[ACTIVITY]:
Only lines holding the string "Conditioning" are wanted; copy each one from the material.

[MATERIALS PROVIDED]:
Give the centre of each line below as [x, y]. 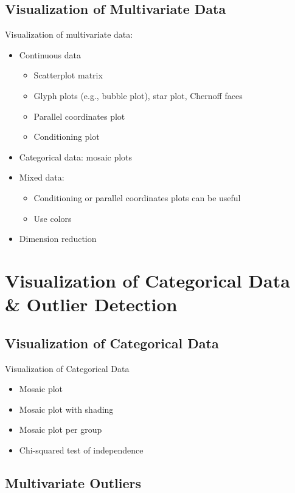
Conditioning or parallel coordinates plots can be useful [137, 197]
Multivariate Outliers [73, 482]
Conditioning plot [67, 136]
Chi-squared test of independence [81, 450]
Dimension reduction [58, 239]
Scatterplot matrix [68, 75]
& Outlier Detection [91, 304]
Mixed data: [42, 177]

* * *

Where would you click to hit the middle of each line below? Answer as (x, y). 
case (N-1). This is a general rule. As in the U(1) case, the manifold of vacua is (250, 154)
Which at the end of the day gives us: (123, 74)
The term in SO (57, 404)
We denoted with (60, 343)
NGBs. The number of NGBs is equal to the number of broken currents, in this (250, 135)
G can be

[FINAL ANSWER]:
Conditioning or parallel coordinates plots can be useful [137, 197]
Conditioning plot [67, 136]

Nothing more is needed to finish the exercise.